如何提取汉字的笔画
我多次尝试创建一种算法来从汉字中提取笔画信息。我尝试了各种方法,但没有一个非常令人满意,可能是因为我对图形算法的了解有限。
基本上,我有以下数据:
汉字,可以是像素或矢量(黑色)
整体笔画的轮廓,以像素为单位(红色)
总体方向(蓝色箭头)。
由此,我尝试提取笔划。如果您必须这样做,根据可用数据,您会使用什么方法?你能想到任何自动提取笔划的方法吗?
I've been trying many times to create an algorithm to extract stroke information from Chinese characters. I've tried various methods but none was very satisfying, probably because of my limited knowledge of graphics algorithms in general.
Basically, I have the following data:
The Chinese character, which can be either pixels or vector (in black)
The overall outline of the stroke, in pixels (in red)
An overall direction (the blue arrows).
From this, I'm trying to extract the stroke. If you had to do this, given the available data, what methods would you use? Can you think of any automatic way to extract the stroke?
如果你对这篇内容有疑问,欢迎到本站社区发帖提问 参与讨论,获取更多帮助,或者扫码二维码加入 Web 技术交流群。
绑定邮箱获取回复消息
由于您还没有绑定你的真实邮箱,如果其他用户或者作者回复了您的评论,将不能在第一时间通知您!
发布评论
评论(5)
我首先计算每个蓝色像素到最近的白色像素的距离。然后你可以保留所有比最近的白色像素更近的红色像素。之后可以使用一些过滤器来平滑效果(可能类似于 侵蚀,然后是关闭)。
I'd start with calculating the distance to the nearest white pixel from each blue pixel. Then you can keep all the red pixels which are closer than the nearest white pixel. The effect may be smoothed with some filter afterwards (maybe something like an erosion followed by a close).
您可能正在寻找内侧轴,也称为拓扑骨架。简而言之,您将解决找到与边缘上多个点等距的所有点的问题。您可能需要对结果曲线进行一些平滑或简化。
棘手的部分是分离多个笔画所共有的形状部分。我不相信有明确的方法可以做到这一点。也许将“公共区域”定义为以每个骨架交叉点为中心、与最近的边缘相切的圆?那么也许可以对间隙上的笔划宽度进行一些插值?
You might be looking for the medial axis, also known as the topological skeleton. In short, you will solve to find all points that are equidistant to more than one point on the edge. You may need to do some smoothing or simplification of the resultant curve.
The tricky part is separating the part of the shape that's common to more than one stroke. I'm not convinced that there's a well-defined way to do that. Perhaps define the "common region" as the circle centered on each skeleton intersection, tangent to the nearest edges? Then maybe some interpolation of stroke width across the gap?
我认为你不可能想出一个没有不正确情况的算法。有些汉字的某些部分是相同的,但笔画数并不相同。例如,从视觉角度(当然不是语言角度)来看,马在技术上还包括口。
我唯一的想法是将区域分成小区域并编写一个算法,尝试遵循笔画的设定顺序,但我无法想象这会很容易,并且根据字体,某些线条被扩展到它们不应该出现的区域。
还有一些字符由于其不寻常的布局而根本无法与算法很好地配合 - 只有遵循严格的笔画顺序规则才能获得正确的数字:示例包括凹和凸。
我不得不问——笔划计数是每个字符的基本信息——为什么你需要创建一个算法来计算它?进行字符识别并只需在自定义词典中查找该字符的笔画数不是更容易吗?
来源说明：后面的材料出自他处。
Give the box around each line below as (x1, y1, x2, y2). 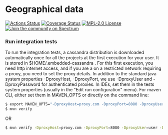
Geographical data (5, 4, 84, 15)
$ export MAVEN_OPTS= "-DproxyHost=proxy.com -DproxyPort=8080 (5, 102, 137, 107)
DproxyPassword (5, 81, 41, 87)
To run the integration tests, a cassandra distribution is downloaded (5, 49, 144, 56)
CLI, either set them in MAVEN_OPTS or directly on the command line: (5, 92, 149, 98)
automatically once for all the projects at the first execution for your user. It (5, 55, 159, 61)
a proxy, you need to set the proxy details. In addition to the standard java (5, 71, 156, 77)
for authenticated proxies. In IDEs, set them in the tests (41, 81, 154, 87)

I don't think you can come up with an algorithm that doesn't have cases where it would be incorrect. There are parts of some characters that are the same but do not equate to the same stroke count. For example, 馬 technically also includes 口 from a visual standpoint (not lingusitical, of course).
The only idea I have is to sepearate the area into small regions and write an algorith that would attempt to follow the set order in which strokes are make, but I can't imagine that would be easy, and depending on the font, some lines are extended into regions they shouldn't be in.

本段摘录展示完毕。